The IRS claims that personal property such as a hood, chairs and tables that remained in the restaurant as well as outside signage, etc., is subject to sales proceeds, which need to be taxed. The IRS argues that this transaction is treated as a “sale of business.” Furthermore, they argue that since the IRS does not have a copy of the appraisal at hand, the assumption is that a certain dollar amount was allocated toward personal property.
This does not make any sense because the valuation and appraisal were done way before the last tenant moved out, so the county wouldn’t even know what personal property was left in the building. Also, the county obviously had no interest in the building since the plan was to tear the building down for the road widening. Nobody seems to have a copy of the appraisal other than maybe the lawyer. I have got to believe that there has to be a different tax treatment when a “sale” falls under eminent domain rules. Are forced sales under eminent domain subject to different tax rules?
It sounds like you’re dealing with an agent who is trying to make a mountain out of a mole hill.

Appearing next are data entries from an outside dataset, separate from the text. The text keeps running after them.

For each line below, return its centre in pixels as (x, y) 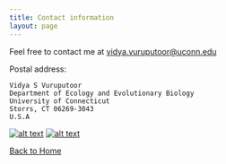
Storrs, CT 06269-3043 (52, 108)
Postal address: (38, 69)
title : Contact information (62, 17)
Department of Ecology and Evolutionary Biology (102, 93)
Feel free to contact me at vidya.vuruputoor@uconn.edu (113, 51)
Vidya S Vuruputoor (46, 85)
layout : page (34, 26)
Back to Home (35, 151)
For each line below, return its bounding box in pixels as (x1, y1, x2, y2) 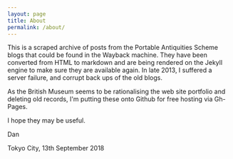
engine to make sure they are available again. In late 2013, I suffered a (7, 66, 212, 75)
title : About (7, 17, 46, 24)
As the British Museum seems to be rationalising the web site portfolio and (7, 87, 226, 96)
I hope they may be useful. (7, 116, 86, 125)
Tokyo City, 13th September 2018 (7, 144, 105, 153)
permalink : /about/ (7, 24, 66, 31)
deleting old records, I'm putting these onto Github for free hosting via (7, 95, 213, 103)
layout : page (7, 10, 46, 18)
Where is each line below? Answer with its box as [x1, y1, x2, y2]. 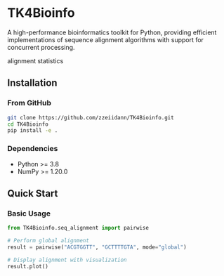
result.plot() [7, 263, 49, 270]
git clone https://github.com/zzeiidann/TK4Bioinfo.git [7, 114, 174, 121]
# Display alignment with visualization [7, 256, 128, 263]
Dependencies [7, 144, 58, 154]
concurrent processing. [7, 43, 75, 51]
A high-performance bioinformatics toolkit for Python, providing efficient [7, 28, 217, 37]
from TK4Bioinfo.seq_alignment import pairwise [7, 225, 150, 232]
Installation [7, 77, 58, 89]
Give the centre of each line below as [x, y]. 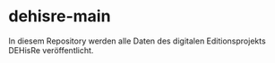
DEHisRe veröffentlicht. [51, 50]
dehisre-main [60, 16]
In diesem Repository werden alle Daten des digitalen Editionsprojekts [137, 41]
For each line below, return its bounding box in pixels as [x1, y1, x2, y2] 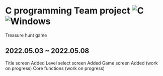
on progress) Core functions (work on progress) [5, 65, 105, 71]
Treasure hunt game [5, 32, 47, 38]
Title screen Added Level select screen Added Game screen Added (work [5, 60, 158, 66]
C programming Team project [5, 5, 130, 16]
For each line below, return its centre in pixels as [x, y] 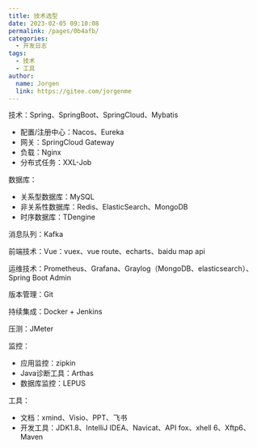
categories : [28, 38]
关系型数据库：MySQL [57, 197]
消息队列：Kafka [36, 235]
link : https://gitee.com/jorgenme [74, 91]
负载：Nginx [41, 152]
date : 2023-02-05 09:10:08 [54, 23]
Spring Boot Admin [40, 278]
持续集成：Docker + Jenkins [55, 311]
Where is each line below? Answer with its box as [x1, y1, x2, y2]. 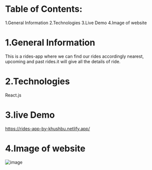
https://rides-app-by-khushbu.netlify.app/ [5, 126, 90, 132]
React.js [5, 92, 22, 98]
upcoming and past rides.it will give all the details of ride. [5, 58, 121, 65]
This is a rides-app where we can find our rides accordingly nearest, [5, 53, 144, 59]
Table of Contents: [5, 3, 83, 15]
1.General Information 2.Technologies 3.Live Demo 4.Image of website [5, 20, 147, 26]
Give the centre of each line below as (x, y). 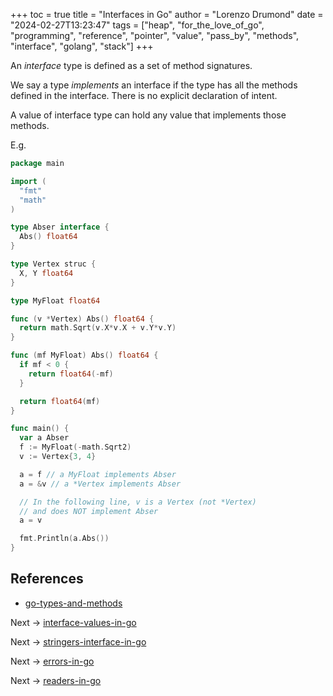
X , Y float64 (46, 273)
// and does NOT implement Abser (89, 511)
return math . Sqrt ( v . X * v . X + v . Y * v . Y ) (98, 328)
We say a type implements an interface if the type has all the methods (154, 85)
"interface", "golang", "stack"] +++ (82, 46)
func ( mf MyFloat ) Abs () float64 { (84, 355)
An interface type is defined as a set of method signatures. (131, 65)
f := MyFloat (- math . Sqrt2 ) (75, 447)
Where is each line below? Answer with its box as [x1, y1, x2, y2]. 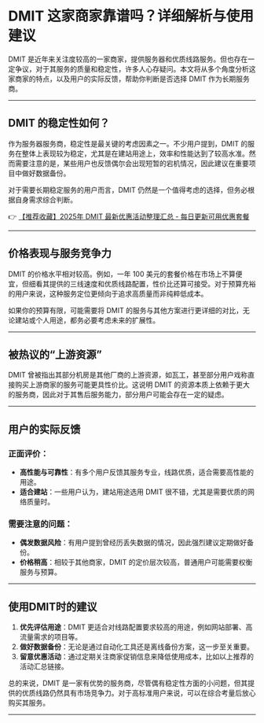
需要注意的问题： [8, 518, 73, 529]
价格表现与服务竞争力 [8, 247, 112, 260]
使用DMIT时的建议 [8, 599, 97, 614]
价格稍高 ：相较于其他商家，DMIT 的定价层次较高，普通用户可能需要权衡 [19, 558, 253, 567]
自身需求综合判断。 [14, 194, 77, 205]
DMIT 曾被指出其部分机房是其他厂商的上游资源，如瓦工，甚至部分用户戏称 [8, 371, 248, 380]
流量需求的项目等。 [19, 633, 82, 642]
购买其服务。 [8, 698, 49, 708]
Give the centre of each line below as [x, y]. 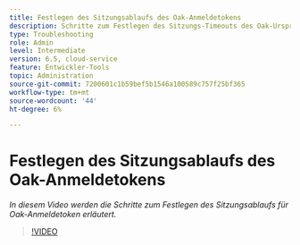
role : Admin [31, 42]
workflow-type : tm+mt [50, 92]
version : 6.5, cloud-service [63, 59]
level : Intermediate [48, 51]
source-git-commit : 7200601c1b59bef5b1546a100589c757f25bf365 [127, 84]
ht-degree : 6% [36, 109]
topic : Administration [51, 76]
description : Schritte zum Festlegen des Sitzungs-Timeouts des [131, 26]
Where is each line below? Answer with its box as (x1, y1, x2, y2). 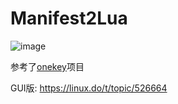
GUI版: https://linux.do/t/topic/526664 (10, 82, 168, 94)
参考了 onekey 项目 (10, 60, 85, 72)
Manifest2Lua (10, 7, 128, 30)
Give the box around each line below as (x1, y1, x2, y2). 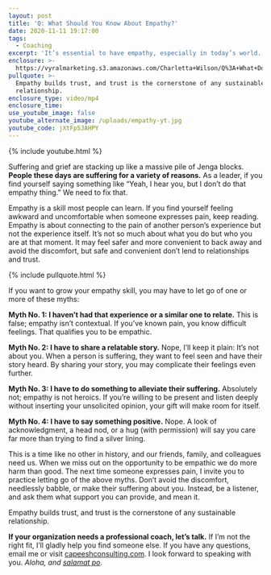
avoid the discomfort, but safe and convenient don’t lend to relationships (8, 246, 250, 255)
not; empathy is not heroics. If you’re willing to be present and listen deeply (8, 392, 259, 402)
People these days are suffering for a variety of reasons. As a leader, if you (8, 170, 263, 180)
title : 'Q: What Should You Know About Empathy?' (8, 19, 179, 27)
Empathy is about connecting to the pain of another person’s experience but (8, 220, 261, 230)
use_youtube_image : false (8, 110, 95, 118)
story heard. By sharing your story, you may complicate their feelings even (8, 359, 256, 369)
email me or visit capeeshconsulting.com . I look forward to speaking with (8, 548, 252, 558)
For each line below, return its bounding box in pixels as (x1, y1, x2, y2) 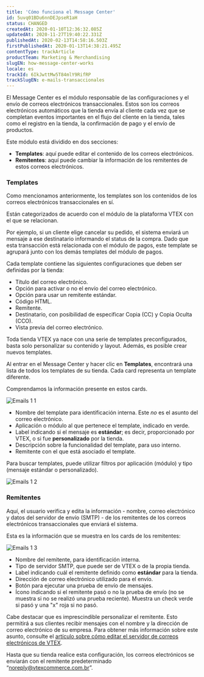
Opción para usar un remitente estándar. (15, 291, 117, 299)
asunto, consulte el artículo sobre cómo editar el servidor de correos (6, 632, 178, 640)
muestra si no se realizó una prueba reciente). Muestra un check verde (15, 595, 194, 602)
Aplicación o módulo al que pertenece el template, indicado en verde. (15, 422, 190, 430)
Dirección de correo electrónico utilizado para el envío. (15, 575, 153, 582)
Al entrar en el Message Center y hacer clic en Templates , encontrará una (6, 360, 193, 368)
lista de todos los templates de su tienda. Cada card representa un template (6, 367, 197, 375)
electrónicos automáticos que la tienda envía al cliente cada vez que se (6, 107, 186, 114)
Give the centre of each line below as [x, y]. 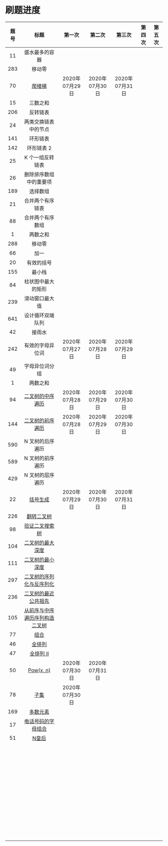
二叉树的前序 [39, 420]
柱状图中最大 [39, 281]
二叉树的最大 [39, 543]
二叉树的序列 [39, 576]
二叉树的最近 [39, 593]
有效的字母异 [39, 345]
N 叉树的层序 [39, 475]
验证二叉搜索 [39, 526]
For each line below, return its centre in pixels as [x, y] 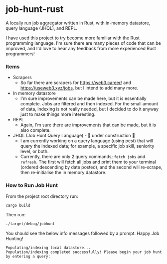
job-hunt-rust [35, 9]
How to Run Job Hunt [32, 185]
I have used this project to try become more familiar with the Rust [73, 38]
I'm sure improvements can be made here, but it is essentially [83, 98]
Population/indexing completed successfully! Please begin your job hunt [84, 252]
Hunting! [14, 239]
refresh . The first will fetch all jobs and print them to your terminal [88, 162]
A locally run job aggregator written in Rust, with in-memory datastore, [78, 23]
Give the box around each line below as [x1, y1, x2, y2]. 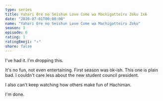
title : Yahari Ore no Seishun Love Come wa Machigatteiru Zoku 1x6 [5, 12, 148, 17]
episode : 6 [5, 30, 28, 35]
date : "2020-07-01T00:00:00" [5, 16, 65, 21]
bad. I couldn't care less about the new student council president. [5, 72, 139, 78]
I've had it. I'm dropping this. [5, 57, 63, 63]
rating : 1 [5, 35, 26, 40]
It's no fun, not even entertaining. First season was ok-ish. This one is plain [5, 67, 159, 73]
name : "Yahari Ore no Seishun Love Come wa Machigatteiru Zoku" [5, 21, 141, 26]
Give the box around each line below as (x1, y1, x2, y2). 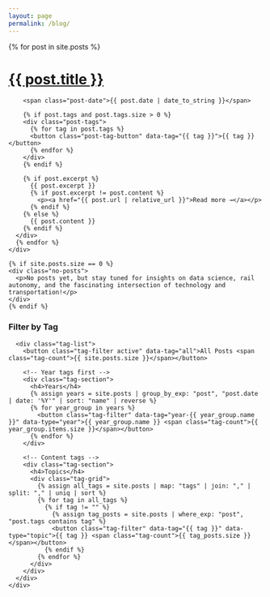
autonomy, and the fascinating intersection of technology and (8, 281, 226, 290)
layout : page (8, 11, 53, 20)
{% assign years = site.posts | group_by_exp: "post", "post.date (29, 389, 259, 397)
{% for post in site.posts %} (8, 41, 101, 51)
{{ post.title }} (8, 70, 104, 88)
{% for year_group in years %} (29, 403, 136, 412)
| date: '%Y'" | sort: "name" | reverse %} (8, 397, 158, 405)
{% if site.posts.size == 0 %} (8, 260, 114, 268)
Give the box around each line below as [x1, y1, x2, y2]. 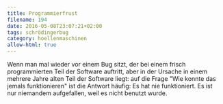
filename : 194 [7, 16, 48, 23]
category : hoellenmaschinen [7, 35, 88, 42]
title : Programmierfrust [7, 10, 78, 17]
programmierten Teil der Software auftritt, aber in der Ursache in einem [7, 67, 208, 75]
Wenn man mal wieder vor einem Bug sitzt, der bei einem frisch [7, 60, 186, 68]
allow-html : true [7, 41, 57, 48]
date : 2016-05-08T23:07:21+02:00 [7, 22, 103, 29]
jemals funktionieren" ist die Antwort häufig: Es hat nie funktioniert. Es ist [7, 82, 213, 90]
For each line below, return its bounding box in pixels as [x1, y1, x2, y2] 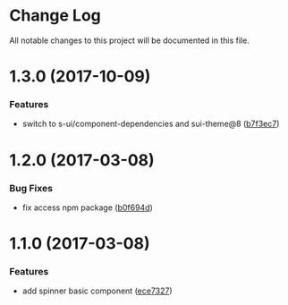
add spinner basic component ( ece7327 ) [21, 285, 173, 296]
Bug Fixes [9, 182, 54, 194]
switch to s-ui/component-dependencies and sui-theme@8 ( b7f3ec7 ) [21, 118, 280, 130]
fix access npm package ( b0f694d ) [21, 202, 154, 213]
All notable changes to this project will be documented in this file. [9, 35, 250, 46]
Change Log [9, 5, 101, 26]
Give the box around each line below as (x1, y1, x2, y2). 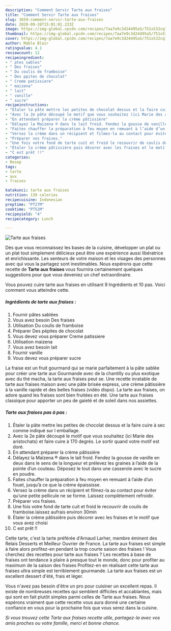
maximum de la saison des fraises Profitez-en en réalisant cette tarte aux (5, 563, 159, 569)
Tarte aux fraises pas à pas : (5, 409, 68, 415)
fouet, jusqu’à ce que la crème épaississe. (12, 482, 101, 488)
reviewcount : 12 (5, 50, 40, 55)
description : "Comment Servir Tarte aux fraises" (5, 7, 113, 13)
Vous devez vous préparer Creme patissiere (12, 333, 105, 340)
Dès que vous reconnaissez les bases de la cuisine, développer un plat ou (5, 245, 160, 251)
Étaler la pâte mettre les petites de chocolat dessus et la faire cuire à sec (12, 422, 165, 428)
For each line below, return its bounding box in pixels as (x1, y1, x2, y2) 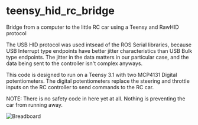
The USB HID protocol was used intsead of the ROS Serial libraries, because (6, 41, 192, 48)
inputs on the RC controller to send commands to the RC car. (6, 83, 154, 90)
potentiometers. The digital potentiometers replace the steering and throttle (6, 77, 190, 85)
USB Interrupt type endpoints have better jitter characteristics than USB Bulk (6, 47, 193, 54)
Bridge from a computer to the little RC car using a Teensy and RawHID (6, 23, 179, 31)
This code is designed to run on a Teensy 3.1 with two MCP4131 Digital (6, 71, 177, 78)
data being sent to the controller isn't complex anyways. (6, 60, 143, 67)
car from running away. (6, 101, 63, 108)
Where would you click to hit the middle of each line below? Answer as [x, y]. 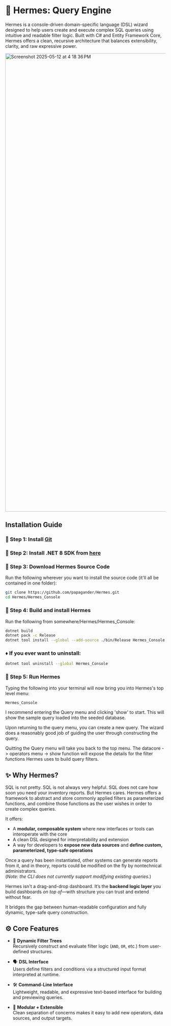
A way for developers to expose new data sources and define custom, [88, 845]
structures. [42, 952]
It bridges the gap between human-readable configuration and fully [76, 907]
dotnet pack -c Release [31, 635]
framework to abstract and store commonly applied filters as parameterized [84, 798]
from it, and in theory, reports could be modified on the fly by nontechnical [83, 866]
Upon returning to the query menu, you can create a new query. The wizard [84, 728]
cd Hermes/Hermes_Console [33, 597]
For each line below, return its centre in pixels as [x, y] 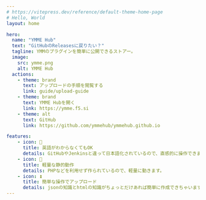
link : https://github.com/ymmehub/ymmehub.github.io [91, 125]
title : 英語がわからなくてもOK [58, 148]
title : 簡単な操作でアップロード [59, 182]
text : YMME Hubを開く [49, 103]
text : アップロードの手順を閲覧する [63, 86]
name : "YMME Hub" [34, 40]
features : [19, 136]
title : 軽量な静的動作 [48, 165]
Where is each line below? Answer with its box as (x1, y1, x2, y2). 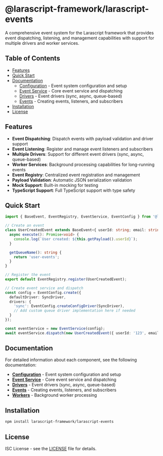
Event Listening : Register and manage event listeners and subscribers (12, 146, 153, 152)
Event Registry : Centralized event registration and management (12, 172, 140, 178)
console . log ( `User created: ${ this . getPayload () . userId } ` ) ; (14, 237, 138, 241)
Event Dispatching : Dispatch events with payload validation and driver (12, 135, 154, 142)
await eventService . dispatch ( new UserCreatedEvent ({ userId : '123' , (5, 330, 147, 335)
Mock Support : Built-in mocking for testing (12, 182, 98, 188)
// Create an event (5, 223, 45, 228)
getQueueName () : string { (9, 250, 62, 255)
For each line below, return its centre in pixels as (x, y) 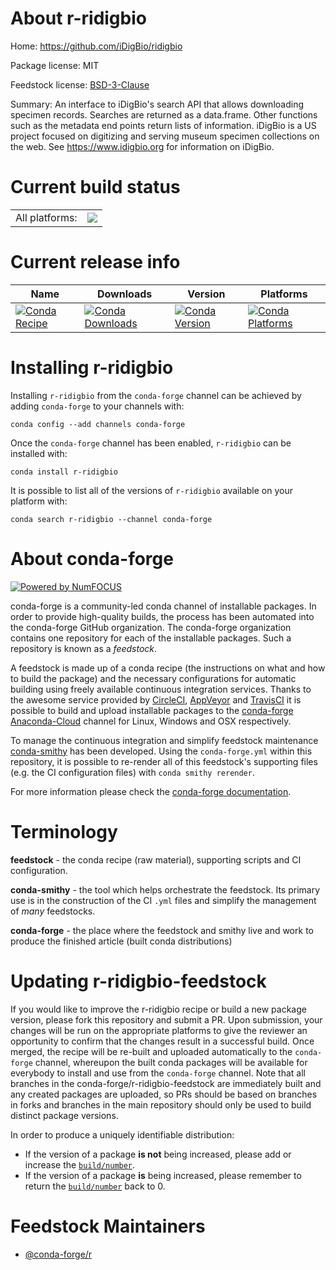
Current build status (95, 187)
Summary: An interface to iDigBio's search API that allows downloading (157, 104)
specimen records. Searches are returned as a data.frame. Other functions (164, 114)
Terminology (64, 831)
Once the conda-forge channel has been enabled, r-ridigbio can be (151, 443)
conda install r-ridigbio (64, 472)
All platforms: (46, 217)
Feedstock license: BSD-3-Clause (80, 84)
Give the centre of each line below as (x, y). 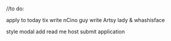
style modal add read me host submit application (66, 31)
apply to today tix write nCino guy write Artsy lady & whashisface (85, 20)
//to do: (15, 9)
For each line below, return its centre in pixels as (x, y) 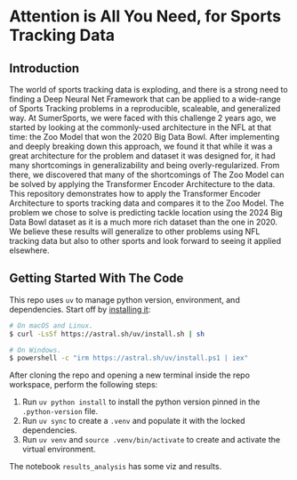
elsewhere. (29, 250)
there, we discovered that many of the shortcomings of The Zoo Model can (147, 175)
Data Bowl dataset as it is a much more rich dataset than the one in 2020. (144, 222)
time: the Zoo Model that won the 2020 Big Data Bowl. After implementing (144, 137)
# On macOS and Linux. (51, 325)
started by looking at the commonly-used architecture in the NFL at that (140, 127)
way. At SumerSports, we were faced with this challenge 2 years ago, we (143, 118)
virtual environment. (59, 449)
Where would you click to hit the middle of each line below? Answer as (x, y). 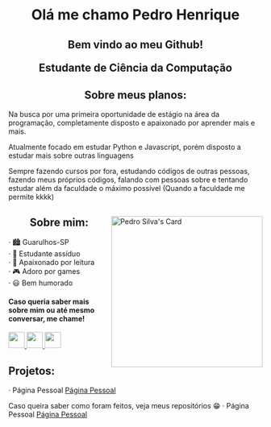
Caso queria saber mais (49, 301)
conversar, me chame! (47, 318)
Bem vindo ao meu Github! (135, 45)
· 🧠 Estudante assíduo (44, 254)
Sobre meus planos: (135, 95)
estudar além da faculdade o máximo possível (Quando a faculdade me (127, 189)
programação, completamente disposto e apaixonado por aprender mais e (132, 123)
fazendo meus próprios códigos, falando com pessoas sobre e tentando (128, 180)
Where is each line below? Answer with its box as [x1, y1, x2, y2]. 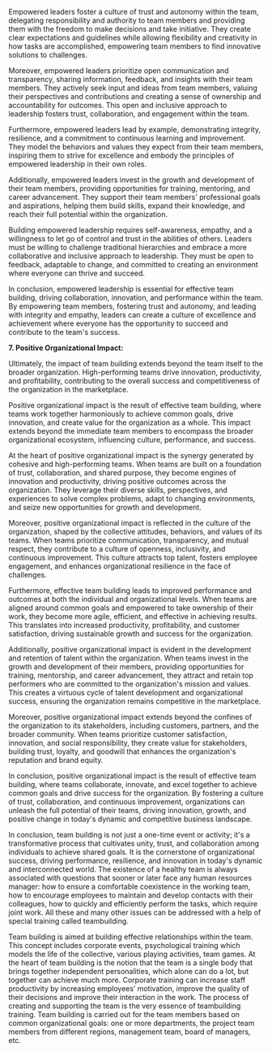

If I understand, the agent is attempting to allocate part of the proceeds to personal property left by your tenants in order to recharacterize part of the sale proceeds as ordinary income rather than capital gain taxed at a lower rate. While such an allocation is appropriate in the case of the sale of a going concern, in your case the state had no interest in purchasing a business. In fact, the only thing of value to the state was the land.
Therefore, to the buyer, there is no fair market value of those items and therefore, as you point out, there should be no allocation of the proceeds to that property. In fact, I’m sure you could have removed those items if they had any value, but the fact that you chose to abandon that property strengthens your argument that they were without value.
Furthermore, since you were the landlord, the personal property your tenants left behind should have no bearing on your tax consequences. Ordinary income would only come about from depreciation recapture. Since these items were not subject to depreciation in your hands, there would be no ordinary income from their sale.
Your agent is off track, and I would recommend you hire a CPA to represent you on this issue. Alternatively, you could request a conference with the agent’s supervisor and present these arguments. If you don’t get anywhere with the agent or supervisor, advise them that you will take their findings to IRS appeals.